Todas soltamos uma gargalhada muito longa e nervosa.

-lhes acalme, garotas, não teve tanta graça. Em primeiro lugar, devem

saber que se trata de um assunto totalmente confidencial. O que ouçam hoje

aqui não poderão falá-lo fora desta sala com ninguém, em nenhum lugar e em

nenhum momento. Entendido?

Entendido. Estava intrigada, sobre tudo porque formávamos uma

mescla muito estranha. O que tínhamos em comum que nos fazia dignas de

compartilhar tão importante secreto?

-Fórmula Doze -disse Ariella-. Vos sonha de algo?

Assenti com a cabeça. Tinha ouvido falar dela. Criou-a um explorador

que esteve na concha amazônica dando a lata aos aldeãos para que

deixassem-lhe gravar seus costumes e estilo de vida. Quando os moços

faziam-se uma ferida, elaboravam um ungüento a partir de raízes, novelo e

outras coisas pelo estilo. O explorador viu que as feridas sanavam com

enorme rapidez e que a cicatriz que ficava era mínima.

O explorador tratou de fabricar o ungüento por sua conta, mas não deu

com a fórmula até o intento número doze, daí o nome.

Tinha sido qualificada de produto medicinal e o homem estava

tentado que a FDA o passasse, mas o processo ia para comprido.

Ariella tomou a palavra.

-De modo que enquanto espera a aprovação da FDA, ao professor

Redfern, que assim se chama o tipo, lhe ocorreu uma idéia: utilizá-lo

como cosmético. Empregando a mesma fórmula, mas diluída, criou

uma nata de dia. -Ariella entregou a todas uma pasta com

documentação de dois centímetros de grossura-. E as provas deram


uns resultados incríveis. Algo fora do normal. Está tudo aí.

O curioso da Ariella era que quando tinha que falar mais de um

minuto, abandonava sua atitude de Dom Corleone. O que demonstrava que

não era mais que uma pose para assustar às pessoas. Mas funcionava.

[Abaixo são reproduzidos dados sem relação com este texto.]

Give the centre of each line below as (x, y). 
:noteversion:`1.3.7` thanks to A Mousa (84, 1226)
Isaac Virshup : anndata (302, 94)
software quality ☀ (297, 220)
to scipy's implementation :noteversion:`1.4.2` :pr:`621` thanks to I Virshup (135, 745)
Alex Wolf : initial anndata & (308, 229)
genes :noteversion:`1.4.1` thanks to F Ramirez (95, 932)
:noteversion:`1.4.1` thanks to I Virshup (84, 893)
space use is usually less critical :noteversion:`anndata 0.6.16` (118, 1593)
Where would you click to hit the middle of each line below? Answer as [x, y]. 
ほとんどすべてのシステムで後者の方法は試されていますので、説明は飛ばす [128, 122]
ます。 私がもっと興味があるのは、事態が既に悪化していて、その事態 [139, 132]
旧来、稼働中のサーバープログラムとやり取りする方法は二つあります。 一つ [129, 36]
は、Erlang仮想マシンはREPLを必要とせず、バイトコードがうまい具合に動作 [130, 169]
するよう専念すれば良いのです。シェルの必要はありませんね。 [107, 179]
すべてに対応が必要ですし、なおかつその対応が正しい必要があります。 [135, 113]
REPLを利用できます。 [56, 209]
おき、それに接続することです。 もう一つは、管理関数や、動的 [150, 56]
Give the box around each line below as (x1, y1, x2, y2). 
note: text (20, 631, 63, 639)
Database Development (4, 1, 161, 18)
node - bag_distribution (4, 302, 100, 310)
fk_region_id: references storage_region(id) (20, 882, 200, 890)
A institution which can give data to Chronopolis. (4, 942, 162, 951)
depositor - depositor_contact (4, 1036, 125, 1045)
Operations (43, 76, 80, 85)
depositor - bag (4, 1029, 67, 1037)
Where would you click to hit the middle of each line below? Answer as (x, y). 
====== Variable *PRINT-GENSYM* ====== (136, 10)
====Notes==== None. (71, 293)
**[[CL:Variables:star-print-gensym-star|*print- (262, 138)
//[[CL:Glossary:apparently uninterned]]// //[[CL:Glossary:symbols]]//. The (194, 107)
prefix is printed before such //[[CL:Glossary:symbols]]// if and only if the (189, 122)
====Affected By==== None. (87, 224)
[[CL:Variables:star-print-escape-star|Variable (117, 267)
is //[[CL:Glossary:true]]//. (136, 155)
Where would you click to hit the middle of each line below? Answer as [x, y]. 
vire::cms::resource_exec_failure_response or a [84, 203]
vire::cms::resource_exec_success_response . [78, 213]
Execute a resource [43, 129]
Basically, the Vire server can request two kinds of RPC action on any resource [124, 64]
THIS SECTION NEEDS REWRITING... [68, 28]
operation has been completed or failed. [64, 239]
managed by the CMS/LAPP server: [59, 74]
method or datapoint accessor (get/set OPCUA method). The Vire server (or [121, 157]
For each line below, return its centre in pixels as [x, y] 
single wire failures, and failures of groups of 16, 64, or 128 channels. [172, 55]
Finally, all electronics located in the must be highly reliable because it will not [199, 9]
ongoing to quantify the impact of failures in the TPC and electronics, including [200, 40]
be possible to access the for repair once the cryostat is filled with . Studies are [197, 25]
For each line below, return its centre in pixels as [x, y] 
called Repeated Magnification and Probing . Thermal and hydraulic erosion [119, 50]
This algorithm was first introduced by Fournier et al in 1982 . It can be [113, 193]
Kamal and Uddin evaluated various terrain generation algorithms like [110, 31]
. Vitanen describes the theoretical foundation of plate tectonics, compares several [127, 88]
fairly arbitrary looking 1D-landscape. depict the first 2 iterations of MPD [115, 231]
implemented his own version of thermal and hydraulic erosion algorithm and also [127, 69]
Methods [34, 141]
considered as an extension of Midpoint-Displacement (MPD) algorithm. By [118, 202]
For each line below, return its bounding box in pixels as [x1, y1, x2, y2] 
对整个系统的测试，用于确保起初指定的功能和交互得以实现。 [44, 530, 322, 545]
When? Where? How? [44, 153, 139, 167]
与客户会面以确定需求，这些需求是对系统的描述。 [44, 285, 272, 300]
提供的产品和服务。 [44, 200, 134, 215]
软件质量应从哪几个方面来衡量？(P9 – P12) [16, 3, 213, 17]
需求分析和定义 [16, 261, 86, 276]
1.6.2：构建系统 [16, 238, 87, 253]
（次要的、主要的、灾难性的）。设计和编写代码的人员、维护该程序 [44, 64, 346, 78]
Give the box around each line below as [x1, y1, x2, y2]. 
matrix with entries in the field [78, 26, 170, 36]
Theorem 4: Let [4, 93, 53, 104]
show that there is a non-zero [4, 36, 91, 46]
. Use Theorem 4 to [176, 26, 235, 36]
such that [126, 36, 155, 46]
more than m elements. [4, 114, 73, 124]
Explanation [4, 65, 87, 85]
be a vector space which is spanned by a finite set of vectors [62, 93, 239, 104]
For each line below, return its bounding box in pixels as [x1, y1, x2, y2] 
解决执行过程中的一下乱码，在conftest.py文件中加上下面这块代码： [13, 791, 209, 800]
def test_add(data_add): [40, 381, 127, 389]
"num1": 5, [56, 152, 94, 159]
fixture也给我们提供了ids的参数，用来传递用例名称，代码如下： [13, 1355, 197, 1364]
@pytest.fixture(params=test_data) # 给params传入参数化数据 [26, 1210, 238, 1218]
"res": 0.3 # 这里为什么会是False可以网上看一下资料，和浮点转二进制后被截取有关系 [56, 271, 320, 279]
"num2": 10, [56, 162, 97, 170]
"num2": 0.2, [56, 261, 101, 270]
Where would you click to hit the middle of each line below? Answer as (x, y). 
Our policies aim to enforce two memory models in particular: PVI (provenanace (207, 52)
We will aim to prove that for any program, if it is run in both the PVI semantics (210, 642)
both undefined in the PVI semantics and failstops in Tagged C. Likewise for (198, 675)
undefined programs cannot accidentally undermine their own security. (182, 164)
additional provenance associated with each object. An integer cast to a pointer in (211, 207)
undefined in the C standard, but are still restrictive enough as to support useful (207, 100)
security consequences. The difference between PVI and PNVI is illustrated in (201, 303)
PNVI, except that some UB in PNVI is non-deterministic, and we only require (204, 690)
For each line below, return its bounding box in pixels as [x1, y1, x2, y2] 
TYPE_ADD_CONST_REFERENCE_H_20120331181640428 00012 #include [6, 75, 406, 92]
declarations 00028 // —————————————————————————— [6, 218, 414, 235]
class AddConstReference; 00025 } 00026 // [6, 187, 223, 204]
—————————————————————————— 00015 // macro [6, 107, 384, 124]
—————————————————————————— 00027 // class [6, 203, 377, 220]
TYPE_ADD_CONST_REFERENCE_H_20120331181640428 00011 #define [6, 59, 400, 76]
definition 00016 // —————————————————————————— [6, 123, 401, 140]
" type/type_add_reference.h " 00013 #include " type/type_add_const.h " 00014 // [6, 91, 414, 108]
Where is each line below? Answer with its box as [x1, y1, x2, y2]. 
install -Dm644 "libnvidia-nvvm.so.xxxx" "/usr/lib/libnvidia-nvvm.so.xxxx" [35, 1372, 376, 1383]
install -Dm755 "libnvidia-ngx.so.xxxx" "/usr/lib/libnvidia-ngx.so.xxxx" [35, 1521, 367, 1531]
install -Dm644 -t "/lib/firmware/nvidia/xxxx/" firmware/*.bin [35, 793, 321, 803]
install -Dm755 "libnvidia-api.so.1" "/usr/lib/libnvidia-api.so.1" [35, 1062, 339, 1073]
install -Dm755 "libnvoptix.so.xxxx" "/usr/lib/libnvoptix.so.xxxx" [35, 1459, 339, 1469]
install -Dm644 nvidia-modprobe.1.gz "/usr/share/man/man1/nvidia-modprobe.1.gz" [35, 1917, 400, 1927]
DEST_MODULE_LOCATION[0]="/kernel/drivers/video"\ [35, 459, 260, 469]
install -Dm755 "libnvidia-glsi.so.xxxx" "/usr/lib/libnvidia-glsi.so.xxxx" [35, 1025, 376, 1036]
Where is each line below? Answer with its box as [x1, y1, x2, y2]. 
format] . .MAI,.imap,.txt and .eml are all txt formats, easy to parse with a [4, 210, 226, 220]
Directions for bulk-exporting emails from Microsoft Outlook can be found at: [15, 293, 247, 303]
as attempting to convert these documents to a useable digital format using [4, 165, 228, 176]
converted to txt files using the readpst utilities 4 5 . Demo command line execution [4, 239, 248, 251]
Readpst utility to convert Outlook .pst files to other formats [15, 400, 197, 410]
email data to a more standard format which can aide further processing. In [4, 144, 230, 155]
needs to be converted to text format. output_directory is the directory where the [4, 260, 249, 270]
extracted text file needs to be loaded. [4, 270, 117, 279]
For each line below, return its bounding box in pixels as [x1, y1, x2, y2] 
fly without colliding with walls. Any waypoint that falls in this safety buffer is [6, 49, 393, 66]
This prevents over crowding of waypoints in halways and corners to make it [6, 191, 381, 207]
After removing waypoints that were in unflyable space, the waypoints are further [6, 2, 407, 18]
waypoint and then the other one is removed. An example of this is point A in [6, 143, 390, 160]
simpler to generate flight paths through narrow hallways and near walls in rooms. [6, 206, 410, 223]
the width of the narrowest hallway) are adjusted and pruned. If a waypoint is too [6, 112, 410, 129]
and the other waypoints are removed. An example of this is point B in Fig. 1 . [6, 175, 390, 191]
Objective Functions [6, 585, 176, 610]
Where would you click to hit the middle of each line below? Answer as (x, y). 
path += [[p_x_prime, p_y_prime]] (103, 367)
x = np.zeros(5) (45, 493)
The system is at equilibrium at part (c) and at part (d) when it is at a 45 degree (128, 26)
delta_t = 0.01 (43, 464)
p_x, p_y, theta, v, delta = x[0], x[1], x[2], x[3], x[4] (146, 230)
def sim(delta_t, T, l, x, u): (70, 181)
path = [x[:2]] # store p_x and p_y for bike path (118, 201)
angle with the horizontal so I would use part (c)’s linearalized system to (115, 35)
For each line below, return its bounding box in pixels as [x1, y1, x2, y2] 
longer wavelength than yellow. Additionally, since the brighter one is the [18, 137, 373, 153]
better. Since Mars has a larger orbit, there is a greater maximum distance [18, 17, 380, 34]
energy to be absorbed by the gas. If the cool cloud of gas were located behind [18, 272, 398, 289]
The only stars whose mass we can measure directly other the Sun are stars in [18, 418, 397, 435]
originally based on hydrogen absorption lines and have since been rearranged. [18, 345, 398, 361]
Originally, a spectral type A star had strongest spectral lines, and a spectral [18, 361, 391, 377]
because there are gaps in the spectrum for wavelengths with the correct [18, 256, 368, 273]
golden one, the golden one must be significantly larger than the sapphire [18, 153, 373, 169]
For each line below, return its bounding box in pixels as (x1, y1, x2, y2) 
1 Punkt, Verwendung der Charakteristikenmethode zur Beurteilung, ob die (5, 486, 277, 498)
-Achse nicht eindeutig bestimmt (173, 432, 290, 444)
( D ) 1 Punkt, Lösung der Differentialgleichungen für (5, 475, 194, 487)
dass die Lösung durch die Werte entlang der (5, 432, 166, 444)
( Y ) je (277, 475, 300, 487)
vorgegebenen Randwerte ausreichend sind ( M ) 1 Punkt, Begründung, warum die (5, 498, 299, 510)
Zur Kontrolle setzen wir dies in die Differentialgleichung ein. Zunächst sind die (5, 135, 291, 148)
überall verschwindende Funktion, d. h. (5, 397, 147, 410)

-Comprou-a Devereaux. -Devereaux era uma grande companhia

que possuía dúzias de assinaturas de cosmética, entre elas Candy Grrrl-.

Devereaux pôs toda a carne no assador. Tem intenção de

converter Fórmula Doze na marca mais cobiçada do planeta. -Esboçou

- 265 -

meia sorriso enquanto nos olhava uma a uma aos olhos-. Lhes estarão

perguntando aonde quero ir parar. Pois bem, lhes agarre forte:

McArthur on the Park… vai competir para lhe levar a publicidade.

Fez uma pausa para nos permitir dizer "uau!" e exclamar o fabuloso

que era.

-E quero que vocês três -assinalou ao Wendell, ao Lois e a mim-

elaborem uma proposta de lançamento, cada uma por separado.

Outra pausa. Efetivamente, era fabuloso. Minha própria proposta de

lançamento. Para uma marca totalmente nova.

-Se forem o bastante boas, ofereceremos as três. Se aceitarem sua

proposta, pode que acabem dirigindo a campanha.

Isso sim seria alucinante. Uma ascensão. Mas como teria que vestir

uma garota de Fórmula Doze? Com roupa inspirada na concha amazônica?

Até o Warpo seria melhor que isso.

-Quanto tempo temos? -perguntou Wendell.

-Duas semanas a partir de hoje. Primeiro as três me farão a

apresentação a mim.

Duas semanas. Não era muito.


-Isso nos dará tempo para resolver os problemas técnicos que

surjam. Embora o certo é que não espero problemas técnicos. -A voz de

Ariella se voltou ameaçadora-. Outra coisa. Todo isso o farão em seu

tempo livre. Quando estiverem no escritório trabalharão como de costume,

entregues totalmente às marcas que levam agora. Já podem lhes esquecer de

ter vida privada durante as próximas duas semanas.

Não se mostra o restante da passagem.